* Exercise data:

────────────────────

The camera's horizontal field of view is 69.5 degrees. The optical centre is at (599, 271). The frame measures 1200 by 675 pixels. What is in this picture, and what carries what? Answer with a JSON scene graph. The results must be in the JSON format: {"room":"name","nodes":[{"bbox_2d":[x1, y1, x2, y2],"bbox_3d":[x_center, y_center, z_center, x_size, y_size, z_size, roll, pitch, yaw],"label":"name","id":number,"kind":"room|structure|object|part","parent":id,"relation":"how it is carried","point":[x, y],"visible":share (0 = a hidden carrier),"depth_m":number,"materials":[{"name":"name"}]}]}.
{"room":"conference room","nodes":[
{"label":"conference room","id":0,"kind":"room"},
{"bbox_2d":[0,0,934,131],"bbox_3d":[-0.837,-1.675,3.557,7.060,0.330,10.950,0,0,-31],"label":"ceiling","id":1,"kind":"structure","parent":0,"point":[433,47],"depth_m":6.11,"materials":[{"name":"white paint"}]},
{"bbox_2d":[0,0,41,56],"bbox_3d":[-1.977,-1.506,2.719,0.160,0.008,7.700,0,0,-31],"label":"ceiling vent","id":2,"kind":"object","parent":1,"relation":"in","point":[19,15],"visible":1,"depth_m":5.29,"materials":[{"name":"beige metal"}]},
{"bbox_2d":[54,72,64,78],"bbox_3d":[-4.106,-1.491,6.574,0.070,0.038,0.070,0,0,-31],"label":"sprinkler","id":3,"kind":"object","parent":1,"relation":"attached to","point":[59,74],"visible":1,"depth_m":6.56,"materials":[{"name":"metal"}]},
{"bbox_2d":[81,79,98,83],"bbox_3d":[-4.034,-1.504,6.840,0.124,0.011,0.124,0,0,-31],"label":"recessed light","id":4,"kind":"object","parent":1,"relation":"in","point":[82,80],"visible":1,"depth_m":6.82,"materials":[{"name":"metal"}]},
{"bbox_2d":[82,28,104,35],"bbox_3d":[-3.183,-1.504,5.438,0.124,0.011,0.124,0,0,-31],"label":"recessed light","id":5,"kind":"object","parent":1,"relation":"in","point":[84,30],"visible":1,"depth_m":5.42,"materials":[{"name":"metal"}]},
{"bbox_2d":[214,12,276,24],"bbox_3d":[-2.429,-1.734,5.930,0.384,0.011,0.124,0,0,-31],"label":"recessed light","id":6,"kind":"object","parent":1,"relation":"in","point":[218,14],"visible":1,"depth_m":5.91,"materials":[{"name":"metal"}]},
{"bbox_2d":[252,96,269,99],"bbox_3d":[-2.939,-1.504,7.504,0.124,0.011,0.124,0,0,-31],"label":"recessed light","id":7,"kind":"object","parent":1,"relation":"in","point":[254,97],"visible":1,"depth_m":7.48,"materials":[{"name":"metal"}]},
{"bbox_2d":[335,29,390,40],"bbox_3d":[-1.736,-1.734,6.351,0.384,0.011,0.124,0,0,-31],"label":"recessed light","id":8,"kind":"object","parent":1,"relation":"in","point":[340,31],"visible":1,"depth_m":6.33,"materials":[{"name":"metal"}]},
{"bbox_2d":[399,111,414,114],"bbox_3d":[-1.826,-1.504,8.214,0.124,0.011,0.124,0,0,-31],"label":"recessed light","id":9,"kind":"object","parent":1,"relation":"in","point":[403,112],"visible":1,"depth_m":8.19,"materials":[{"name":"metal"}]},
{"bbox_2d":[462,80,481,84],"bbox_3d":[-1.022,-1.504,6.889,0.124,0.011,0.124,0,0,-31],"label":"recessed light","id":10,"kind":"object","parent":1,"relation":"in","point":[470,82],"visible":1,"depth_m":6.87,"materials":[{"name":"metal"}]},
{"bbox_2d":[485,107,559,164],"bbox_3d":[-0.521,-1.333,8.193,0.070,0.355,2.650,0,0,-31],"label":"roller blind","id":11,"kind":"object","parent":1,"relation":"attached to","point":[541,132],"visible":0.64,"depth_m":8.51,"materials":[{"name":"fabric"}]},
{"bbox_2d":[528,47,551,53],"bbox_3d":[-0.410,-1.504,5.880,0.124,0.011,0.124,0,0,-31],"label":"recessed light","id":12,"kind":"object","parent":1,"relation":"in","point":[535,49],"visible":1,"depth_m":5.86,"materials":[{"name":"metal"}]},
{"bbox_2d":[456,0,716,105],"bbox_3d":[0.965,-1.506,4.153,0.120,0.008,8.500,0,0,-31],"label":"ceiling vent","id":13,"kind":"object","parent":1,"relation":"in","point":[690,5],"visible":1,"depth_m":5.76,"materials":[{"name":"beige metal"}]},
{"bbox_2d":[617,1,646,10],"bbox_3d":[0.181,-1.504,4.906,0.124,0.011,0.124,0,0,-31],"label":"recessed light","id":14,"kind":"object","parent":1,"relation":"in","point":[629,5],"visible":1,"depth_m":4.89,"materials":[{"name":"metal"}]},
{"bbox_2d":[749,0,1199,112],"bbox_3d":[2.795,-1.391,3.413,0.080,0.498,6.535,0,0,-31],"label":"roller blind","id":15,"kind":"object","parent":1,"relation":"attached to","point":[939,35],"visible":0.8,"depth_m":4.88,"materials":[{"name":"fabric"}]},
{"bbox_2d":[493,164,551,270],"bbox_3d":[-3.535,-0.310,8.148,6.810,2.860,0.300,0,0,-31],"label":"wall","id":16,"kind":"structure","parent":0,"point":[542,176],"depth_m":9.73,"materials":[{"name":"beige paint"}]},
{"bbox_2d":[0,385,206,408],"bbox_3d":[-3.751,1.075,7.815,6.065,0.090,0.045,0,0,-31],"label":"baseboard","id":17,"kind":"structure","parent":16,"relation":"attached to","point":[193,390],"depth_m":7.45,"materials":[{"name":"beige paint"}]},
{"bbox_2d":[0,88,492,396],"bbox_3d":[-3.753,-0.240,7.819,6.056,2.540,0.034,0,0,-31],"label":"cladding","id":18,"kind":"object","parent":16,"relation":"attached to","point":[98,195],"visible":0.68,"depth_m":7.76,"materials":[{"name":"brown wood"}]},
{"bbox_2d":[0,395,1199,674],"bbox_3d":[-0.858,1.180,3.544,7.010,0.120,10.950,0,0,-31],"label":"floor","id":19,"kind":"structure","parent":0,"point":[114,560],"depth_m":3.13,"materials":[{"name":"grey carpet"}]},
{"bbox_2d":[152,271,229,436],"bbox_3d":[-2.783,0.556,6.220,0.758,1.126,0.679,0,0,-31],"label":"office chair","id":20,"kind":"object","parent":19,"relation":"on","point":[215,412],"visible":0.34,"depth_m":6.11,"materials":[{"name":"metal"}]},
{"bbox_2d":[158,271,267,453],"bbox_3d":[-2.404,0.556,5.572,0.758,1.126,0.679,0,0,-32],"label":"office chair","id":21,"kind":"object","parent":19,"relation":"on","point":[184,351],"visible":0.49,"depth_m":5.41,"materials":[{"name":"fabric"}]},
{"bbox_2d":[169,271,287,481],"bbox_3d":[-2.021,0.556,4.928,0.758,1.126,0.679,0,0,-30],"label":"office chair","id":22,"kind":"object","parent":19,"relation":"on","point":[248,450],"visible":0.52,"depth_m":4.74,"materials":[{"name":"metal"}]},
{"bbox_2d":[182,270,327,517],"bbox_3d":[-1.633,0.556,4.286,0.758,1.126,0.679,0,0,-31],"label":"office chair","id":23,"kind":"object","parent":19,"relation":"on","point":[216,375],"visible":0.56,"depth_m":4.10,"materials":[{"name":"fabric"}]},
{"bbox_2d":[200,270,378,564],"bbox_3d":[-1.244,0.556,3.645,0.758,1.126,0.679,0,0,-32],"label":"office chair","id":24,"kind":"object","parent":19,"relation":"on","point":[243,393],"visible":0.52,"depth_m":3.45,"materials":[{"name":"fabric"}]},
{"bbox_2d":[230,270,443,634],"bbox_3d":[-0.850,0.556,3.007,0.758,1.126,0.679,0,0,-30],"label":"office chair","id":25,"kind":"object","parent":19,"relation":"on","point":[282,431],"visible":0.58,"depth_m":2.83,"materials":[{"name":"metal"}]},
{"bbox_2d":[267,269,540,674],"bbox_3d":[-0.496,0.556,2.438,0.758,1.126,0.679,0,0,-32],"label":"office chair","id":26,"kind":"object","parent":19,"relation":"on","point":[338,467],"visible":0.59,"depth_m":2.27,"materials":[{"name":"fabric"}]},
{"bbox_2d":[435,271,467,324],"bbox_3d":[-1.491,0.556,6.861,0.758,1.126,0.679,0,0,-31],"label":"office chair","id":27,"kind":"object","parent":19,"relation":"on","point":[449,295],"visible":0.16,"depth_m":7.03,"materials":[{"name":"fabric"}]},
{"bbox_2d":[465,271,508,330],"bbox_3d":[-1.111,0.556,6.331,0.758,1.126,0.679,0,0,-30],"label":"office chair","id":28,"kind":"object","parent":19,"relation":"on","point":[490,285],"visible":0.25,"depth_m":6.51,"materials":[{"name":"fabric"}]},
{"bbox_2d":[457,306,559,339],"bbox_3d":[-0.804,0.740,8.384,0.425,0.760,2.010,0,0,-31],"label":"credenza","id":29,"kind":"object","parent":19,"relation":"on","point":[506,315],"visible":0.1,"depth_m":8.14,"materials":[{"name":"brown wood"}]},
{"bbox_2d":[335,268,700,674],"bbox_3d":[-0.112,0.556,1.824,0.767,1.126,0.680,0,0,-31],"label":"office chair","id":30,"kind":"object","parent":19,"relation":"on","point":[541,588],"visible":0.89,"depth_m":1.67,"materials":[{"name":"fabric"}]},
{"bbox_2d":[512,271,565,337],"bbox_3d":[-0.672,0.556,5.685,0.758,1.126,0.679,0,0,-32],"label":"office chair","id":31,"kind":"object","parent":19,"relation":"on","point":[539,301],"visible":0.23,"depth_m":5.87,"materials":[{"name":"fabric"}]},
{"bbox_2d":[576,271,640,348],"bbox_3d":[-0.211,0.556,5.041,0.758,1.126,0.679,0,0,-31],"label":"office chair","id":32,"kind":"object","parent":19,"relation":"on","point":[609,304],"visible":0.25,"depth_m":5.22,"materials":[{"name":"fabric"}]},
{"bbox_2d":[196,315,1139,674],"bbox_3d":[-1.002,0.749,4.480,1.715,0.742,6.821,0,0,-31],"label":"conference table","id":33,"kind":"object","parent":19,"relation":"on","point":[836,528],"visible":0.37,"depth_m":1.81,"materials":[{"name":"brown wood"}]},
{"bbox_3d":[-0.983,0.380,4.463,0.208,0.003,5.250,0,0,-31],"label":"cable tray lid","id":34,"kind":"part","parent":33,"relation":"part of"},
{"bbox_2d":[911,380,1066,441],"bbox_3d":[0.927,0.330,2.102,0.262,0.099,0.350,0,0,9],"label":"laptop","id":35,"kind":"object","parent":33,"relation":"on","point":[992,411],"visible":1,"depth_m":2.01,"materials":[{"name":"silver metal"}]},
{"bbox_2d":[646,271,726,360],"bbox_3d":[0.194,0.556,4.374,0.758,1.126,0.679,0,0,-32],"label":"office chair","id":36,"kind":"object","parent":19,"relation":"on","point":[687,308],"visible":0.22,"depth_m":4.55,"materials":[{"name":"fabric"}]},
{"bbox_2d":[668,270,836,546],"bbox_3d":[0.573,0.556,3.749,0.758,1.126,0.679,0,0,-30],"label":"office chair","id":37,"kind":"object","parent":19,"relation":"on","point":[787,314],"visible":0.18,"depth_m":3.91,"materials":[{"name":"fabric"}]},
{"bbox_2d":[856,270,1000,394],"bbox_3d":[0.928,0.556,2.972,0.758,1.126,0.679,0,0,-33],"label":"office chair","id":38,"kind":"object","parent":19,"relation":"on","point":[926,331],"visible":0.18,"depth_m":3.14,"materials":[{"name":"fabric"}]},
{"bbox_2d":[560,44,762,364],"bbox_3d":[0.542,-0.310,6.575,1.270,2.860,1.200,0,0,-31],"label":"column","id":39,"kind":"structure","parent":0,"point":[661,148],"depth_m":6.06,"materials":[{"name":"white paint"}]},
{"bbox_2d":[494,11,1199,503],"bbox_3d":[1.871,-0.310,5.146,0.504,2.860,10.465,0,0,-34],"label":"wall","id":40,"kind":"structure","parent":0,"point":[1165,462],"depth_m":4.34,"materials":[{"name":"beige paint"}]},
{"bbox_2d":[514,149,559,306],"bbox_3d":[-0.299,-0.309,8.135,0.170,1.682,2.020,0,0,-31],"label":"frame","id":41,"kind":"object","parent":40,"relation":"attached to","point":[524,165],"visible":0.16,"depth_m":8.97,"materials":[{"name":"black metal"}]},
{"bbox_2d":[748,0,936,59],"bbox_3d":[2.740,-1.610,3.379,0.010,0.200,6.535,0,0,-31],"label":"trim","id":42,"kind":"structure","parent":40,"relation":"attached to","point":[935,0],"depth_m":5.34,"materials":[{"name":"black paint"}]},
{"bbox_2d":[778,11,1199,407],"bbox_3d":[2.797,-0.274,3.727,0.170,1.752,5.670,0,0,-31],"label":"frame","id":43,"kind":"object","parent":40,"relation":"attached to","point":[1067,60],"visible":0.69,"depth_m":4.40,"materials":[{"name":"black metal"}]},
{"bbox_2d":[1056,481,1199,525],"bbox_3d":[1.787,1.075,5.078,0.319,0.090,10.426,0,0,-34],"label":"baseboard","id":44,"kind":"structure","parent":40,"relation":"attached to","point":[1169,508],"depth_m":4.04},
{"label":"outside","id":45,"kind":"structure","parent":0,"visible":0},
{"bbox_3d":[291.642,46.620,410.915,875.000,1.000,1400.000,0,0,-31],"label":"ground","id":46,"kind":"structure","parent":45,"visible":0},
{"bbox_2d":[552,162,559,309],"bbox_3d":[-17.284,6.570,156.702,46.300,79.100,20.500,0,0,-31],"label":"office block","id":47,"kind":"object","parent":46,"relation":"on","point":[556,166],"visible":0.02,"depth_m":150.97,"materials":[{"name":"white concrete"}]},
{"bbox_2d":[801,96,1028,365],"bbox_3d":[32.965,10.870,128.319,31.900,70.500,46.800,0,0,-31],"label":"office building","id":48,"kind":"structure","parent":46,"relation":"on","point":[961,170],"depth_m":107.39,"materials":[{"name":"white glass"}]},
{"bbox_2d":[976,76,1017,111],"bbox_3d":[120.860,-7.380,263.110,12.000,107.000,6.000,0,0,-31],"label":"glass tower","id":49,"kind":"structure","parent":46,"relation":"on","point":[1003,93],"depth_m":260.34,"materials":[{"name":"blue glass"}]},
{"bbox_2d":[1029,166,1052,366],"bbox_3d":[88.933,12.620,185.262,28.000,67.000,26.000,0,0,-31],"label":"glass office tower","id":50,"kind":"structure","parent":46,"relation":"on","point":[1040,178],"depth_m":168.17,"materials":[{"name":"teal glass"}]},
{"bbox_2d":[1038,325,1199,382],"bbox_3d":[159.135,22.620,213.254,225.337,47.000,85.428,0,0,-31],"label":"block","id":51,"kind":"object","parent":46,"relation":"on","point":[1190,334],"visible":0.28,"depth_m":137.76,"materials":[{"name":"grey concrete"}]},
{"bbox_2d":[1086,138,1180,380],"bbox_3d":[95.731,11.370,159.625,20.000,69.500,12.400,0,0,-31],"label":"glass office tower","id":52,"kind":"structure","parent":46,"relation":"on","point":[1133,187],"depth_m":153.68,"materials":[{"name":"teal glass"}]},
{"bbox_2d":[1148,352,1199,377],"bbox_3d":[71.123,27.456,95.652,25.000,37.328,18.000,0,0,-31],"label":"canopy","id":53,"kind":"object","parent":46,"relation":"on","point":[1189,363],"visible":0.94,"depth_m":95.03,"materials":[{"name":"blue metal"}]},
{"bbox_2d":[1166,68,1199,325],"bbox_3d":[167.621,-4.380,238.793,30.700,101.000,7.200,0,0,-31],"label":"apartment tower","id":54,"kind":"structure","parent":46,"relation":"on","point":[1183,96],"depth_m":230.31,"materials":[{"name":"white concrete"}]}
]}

────────────────────

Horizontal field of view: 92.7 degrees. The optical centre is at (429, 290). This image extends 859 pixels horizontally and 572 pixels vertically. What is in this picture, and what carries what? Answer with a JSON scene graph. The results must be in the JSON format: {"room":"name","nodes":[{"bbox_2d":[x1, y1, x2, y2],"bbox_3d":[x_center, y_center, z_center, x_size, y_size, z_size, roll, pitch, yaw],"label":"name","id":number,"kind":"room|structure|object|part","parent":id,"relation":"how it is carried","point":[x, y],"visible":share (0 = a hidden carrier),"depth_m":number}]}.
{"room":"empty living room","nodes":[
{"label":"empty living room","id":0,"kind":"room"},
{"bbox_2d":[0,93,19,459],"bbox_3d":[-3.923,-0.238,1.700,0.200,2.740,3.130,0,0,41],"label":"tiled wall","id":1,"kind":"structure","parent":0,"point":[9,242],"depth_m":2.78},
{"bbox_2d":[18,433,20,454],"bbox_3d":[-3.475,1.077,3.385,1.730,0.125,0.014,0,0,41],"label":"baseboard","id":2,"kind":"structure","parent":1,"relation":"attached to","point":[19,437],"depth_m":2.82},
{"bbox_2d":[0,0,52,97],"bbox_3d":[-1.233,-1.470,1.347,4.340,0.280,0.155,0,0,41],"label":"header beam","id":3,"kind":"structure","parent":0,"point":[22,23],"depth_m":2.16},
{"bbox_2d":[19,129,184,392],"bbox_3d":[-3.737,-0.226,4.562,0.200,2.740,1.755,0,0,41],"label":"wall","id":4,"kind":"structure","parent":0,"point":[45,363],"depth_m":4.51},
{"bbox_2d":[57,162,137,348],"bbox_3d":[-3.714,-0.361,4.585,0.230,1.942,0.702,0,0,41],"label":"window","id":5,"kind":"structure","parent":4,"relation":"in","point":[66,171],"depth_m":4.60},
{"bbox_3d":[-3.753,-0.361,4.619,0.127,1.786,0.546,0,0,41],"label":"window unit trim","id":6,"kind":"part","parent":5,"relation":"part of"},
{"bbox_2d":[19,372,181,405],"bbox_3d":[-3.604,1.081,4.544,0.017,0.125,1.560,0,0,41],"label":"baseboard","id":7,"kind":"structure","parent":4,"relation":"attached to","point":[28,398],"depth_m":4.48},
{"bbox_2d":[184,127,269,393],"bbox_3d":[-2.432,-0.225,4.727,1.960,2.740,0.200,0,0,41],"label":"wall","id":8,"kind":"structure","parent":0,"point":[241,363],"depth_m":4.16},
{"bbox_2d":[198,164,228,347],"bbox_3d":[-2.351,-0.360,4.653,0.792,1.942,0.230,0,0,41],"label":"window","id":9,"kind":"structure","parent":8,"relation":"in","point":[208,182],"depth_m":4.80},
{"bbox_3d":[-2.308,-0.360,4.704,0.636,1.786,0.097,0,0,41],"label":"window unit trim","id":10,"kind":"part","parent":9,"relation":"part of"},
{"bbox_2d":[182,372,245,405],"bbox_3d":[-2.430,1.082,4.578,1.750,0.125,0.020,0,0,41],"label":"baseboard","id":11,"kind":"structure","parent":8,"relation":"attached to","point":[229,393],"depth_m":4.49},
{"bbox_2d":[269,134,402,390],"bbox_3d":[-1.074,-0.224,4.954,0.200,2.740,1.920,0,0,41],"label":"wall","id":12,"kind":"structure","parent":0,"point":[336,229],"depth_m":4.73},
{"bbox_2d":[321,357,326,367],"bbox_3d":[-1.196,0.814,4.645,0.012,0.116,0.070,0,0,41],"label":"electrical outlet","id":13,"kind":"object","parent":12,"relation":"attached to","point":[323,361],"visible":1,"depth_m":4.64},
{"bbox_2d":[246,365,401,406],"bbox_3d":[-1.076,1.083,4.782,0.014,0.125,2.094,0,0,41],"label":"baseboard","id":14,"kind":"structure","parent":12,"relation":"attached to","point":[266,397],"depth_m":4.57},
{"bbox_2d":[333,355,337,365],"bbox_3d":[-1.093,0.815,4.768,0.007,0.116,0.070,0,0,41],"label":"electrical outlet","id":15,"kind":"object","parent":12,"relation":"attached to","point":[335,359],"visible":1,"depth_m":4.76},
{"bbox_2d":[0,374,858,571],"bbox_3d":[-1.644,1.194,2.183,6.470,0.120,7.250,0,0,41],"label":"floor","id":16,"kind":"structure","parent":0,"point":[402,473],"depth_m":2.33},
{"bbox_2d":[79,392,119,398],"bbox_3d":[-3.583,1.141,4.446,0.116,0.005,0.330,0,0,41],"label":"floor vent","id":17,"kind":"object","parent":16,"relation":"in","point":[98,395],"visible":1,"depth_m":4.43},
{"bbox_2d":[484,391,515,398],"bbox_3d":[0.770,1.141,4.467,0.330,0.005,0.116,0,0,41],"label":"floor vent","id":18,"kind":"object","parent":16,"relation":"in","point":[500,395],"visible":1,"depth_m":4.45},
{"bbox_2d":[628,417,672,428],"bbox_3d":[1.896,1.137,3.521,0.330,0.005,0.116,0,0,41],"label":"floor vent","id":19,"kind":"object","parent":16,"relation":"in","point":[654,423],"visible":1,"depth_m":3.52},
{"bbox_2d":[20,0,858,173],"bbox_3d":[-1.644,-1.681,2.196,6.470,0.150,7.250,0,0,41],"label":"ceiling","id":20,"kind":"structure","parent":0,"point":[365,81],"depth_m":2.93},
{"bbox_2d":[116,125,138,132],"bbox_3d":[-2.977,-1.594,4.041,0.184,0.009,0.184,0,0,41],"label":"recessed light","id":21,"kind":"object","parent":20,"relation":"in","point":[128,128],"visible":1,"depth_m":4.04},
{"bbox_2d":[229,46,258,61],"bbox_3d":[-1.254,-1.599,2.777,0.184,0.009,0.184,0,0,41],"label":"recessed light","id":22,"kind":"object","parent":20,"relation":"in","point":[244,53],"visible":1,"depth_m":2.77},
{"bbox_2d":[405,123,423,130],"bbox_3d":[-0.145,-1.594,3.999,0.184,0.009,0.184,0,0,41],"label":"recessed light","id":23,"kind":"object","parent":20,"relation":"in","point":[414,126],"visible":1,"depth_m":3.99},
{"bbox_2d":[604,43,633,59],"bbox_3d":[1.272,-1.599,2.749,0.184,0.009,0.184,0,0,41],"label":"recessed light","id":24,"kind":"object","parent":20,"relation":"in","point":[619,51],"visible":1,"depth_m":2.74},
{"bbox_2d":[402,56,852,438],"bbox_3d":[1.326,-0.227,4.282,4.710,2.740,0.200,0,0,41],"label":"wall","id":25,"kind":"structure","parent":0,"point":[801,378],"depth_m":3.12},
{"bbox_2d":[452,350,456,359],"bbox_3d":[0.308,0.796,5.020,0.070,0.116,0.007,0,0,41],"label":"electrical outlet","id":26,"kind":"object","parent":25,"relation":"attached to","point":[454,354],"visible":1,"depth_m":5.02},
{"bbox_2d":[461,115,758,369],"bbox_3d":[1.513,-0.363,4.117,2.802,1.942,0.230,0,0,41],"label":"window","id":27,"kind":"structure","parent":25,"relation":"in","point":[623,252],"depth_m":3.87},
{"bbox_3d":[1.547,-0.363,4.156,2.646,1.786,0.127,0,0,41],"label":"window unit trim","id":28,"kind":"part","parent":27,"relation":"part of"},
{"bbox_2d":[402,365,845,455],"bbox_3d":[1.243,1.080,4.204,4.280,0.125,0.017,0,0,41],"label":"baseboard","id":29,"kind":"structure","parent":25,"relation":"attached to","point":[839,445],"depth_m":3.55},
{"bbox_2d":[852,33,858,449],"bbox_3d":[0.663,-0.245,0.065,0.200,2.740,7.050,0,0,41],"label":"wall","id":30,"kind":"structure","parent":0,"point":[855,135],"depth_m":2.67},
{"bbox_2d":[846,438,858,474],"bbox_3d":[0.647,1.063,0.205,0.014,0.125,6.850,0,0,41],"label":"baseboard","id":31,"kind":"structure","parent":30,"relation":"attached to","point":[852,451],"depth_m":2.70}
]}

────────────────────

* Activity: All lines in the records that contain "empty" are to be copied and returned.

* Exercise answer:
{"room":"empty living room","nodes":[
{"label":"empty living room","id":0,"kind":"room"},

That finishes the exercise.